Adobe Audience Manager is a data management platform service that is part of Adobe Experience Cloud, a B2B range of products and services that manage the entire customer experience. The main goal of Audience Manager is to answer the question “who is this user” by collecting data from a billion of data points, then classifying and organizing them. The platform has a daily average of 47 billion calls which translates to more than 200 billion calls in Cassandra.
Cassandra is used by Adobe in eight AWS regions to be close to end users and minimize data latency. Data is collected from different geographical locations then pushed to the core database running in a single central location. After the data is processed, it is pushed back to the relevant edge locations so each one keeps a persistent partial cache of the core data. Cassandra is used in these edge locations to store the partial cache.
Adobe chose Cassandra because of its high availability, cross-data center support, horizontal scalability, and high performance read/writes. After more than 10 years, three out of four proved to be critical for Adobe, making it a good decision. Cross-data center is not useful in this case but a very nice feature to have.
In Audience Manager, each edge data center has two components: the Data Collection Service (DCS) which serves user requests and interacts with the Profile Cache Service (PCS) which is backed by Cassandra. The data in Cassandra is split into two sets: profiles and IDs. Each of these sets are further split into real-time and backend clusters.
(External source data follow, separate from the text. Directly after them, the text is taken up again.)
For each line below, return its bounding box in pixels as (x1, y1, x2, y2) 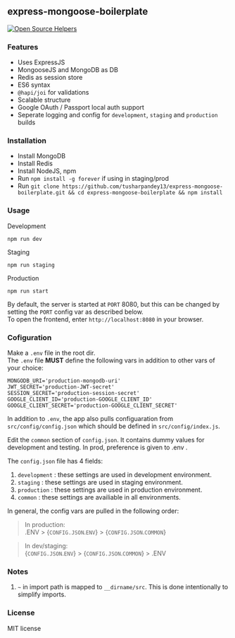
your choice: (7, 364, 44, 372)
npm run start (7, 288, 49, 295)
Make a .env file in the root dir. (7, 349, 96, 357)
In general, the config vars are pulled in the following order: (7, 507, 179, 515)
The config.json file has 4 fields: (7, 457, 103, 465)
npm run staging (7, 261, 55, 268)
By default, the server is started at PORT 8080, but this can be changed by (7, 300, 220, 308)
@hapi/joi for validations (17, 88, 89, 97)
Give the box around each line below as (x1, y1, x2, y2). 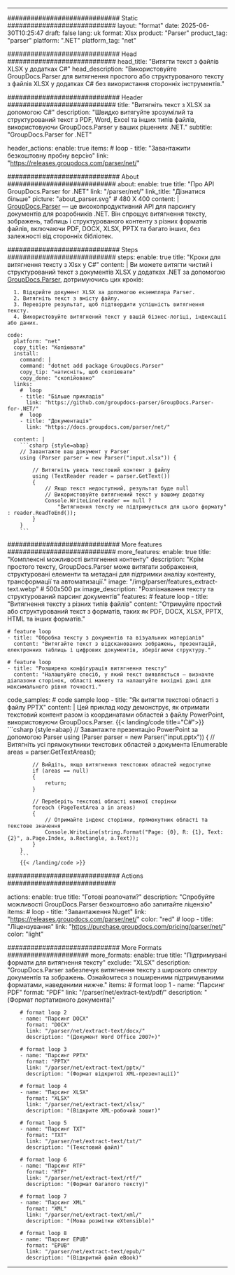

Backend clusters are used by DCS for reading only where the data is backfilled by streaming from the core database and can take up to 48 hours to process. Real-time clusters are used for both reading and writing. When a read request is issued to the Data Collection Service, it reads from both clusters then merges the results before sending the response.
The partial caches deployed across 8 AWS regions and 32 Cassandra clusters with more than 800 EC2 instances holding 260 terabytes of data. Adobe uses various technologies including Terraform, Puppet, Spinnaker, Amazon Linux, Grafana, Prometheus, Python, Thanos, and Alertmanager to maintain the Cassandra infrastructure.
Cassandra exposes a lot of application metrics through its Java agent that are scraped by Prometheus along with the system metrics that are delivered by the node exporter. Prometheus service resides in all the 8 AWS regions and has a data retention of 14 days. The metrics are centralized in the Thanos service and persistently stored for more than a year. Alertmanager routes alerts to communication channels such as email, Slack, and PagerDuty. Adobe uses Grafana panels to visualize metric data.